Jiefeng PowerはなぜCheryへの依存度がこれほど高いのか
同社はもともとCheryのサプライチェーンの一部として成長してきた経緯がある。Cheryが第2位株主であり、長年にわたって排気システムやパワートレイン部品の主要サプライヤーとして取引を続けてきた結果、売上の約7割がChery向けに集中している。他の完成車メーカーへの営業展開も行っているが、Cheryとの取引が圧倒的に大きい状況が続いている。

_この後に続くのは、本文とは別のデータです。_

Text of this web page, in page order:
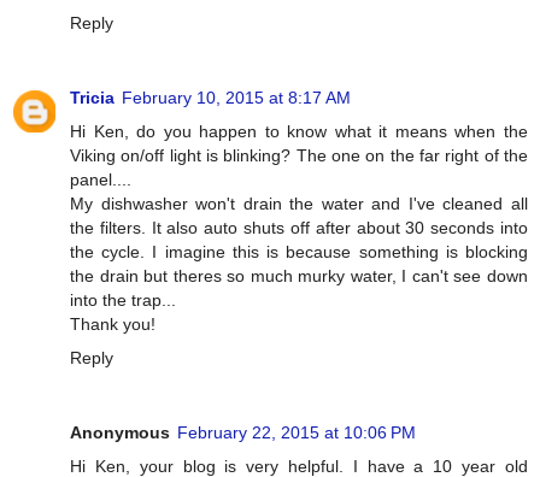
Reply
Tricia February 10, 2015 at 8:17 AM
Hi Ken, do you happen to know what it means when the
Viking on/off light is blinking? The one on the far right of the
panel....
My dishwasher won't drain the water and I've cleaned all
the filters. It also auto shuts off after about 30 seconds into
the cycle. I imagine this is because something is blocking
the drain but theres so much murky water, I can't see down
into the trap...
Thank you!
Reply
Anonymous February 22, 2015 at 10:06 PM
Hi Ken, your blog is very helpful. I have a 10 year old
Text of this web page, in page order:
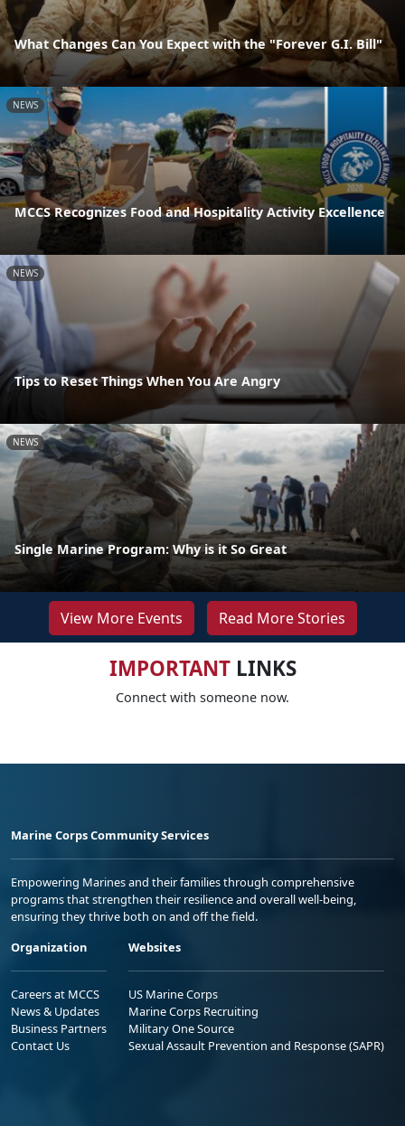
What Changes Can You Expect with the "Forever G.I. Bill"
NEWS
MCCS Recognizes Food and Hospitality Activity Excellence
NEWS
Tips to Reset Things When You Are Angry
NEWS
Single Marine Program: Why is it So Great
View More Events Read More Stories
IMPORTANTLINKS
Connect with someone now.
Marine Corps Community Services
Empowering Marines and their families through comprehensive
programs that strengthen their resilience and overall well-being,
ensuring they thrive both on and off the field.
Organization
Careers at MCCS
News & Updates
Business Partners
Contact Us
Websites
US Marine Corps
Marine Corps Recruiting
Military One Source
Sexual Assault Prevention and Response (SAPR)
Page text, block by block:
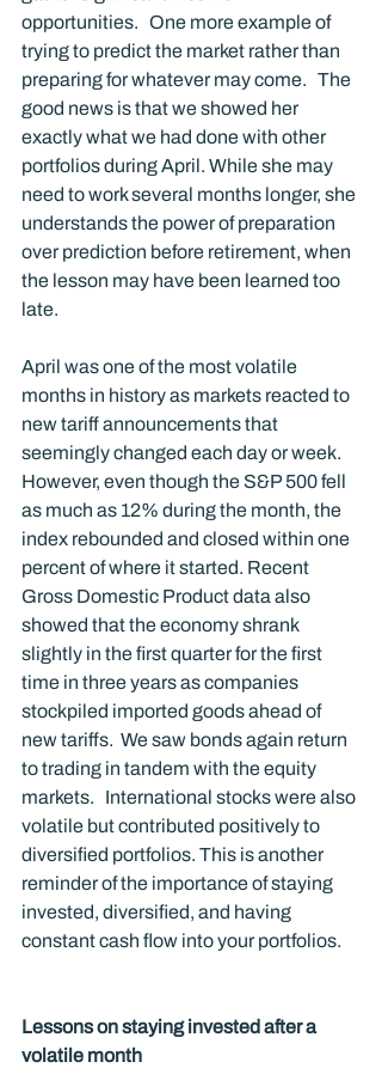
opportunities.   One more example of
trying to predict the market rather than
preparing for whatever may come.   The
good news is that we showed her
exactly what we had done with other
portfolios during April. While she may
need to work several months longer, she
understands the power of preparation
over prediction before retirement, when
the lesson may have been learned too
late.
April was one of the most volatile
months in history as markets reacted to
new tariff announcements that
seemingly changed each day or week.
However, even though the S&P 500 fell
as much as 12% during the month, the
index rebounded and closed within one
percent of where it started. Recent
Gross Domestic Product data also
showed that the economy shrank
slightly in the first quarter for the first
time in three years as companies
stockpiled imported goods ahead of
new tariffs.  We saw bonds again return
to trading in tandem with the equity
markets.   International stocks were also
volatile but contributed positively to
diversified portfolios. This is another
reminder of the importance of staying
invested, diversified, and having
constant cash flow into your portfolios.
Lessons on staying invested after a
volatile month
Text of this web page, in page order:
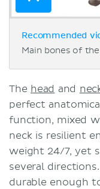
Recommended
Main bones of
The head and
perfect
function, mixed
neck is resilient
weight 24/7, yet
several
durable enough
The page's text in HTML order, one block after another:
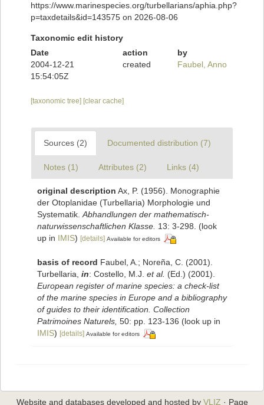
https://www.marinespecies.org/turbellarians/aphia.php?
p=taxdetails&id=143575 on 2026-08-06
Taxonomic edit history
Date
action
by
2004-12-21
15:54:05Z
created Faubel, Anno
[taxonomic tree] [clear cache]
Sources (2) Documented distribution (7)
Notes (1) Attributes (2) Links (4)
original description Ax, P. (1956). Monographie
der Otoplanidae (Turbellaria) Morphologie und
Systematik. Abhandlungen der mathematisch-
naturwissenschaftlichen Klasse. 13: 3-298.
(look
up in IMIS) [details] Available for editors
basis of record Faubel, A.; Noreña, C. (2001).
Turbellaria, in: Costello, M.J. et al. (Ed.) (2001).
European register of marine species: a check-list
of the marine species in Europe and a bibliography
of guides to their identification. Collection
Patrimoines Naturels, 50: pp. 123-136 (look up in
IMIS) [details] Available for editors
Website and databases developed and hosted by VLIZ · Page

預貸双高(預金と借入金の両高)の状態はなぜ問題なのか
企業が多額の借入金を抱えながら同時に多額の預金を保有するのは、資金効率の観点から不合理とされる。借入金には利息負担が生じる一方、預金の利息収入はそれより低いため、差額が損失となる。通常は借入金を返済して預金を減らす方が合理的だが、Jiefeng Powerはそうしていない。この矛盾は、資金の実質的な使途や借入の真の目的に対する疑念を招く。
今回のIPOは承認される可能性があるか
北京証券取引所は近年、ガバナンスや独立性に関する審査を強化している。Jiefeng PowerのChery依存度の高さと高負債での配当は、明らかに懸念材料である。しかし、Cheryが上場後に追加保証をする、あるいはChery以外の顧客開拓計画を具体的に示すなど、審査会で説得力のある説明ができれば承認の可能性はある。ただし、現状のままでは厳しい判断が下される可能性が高い。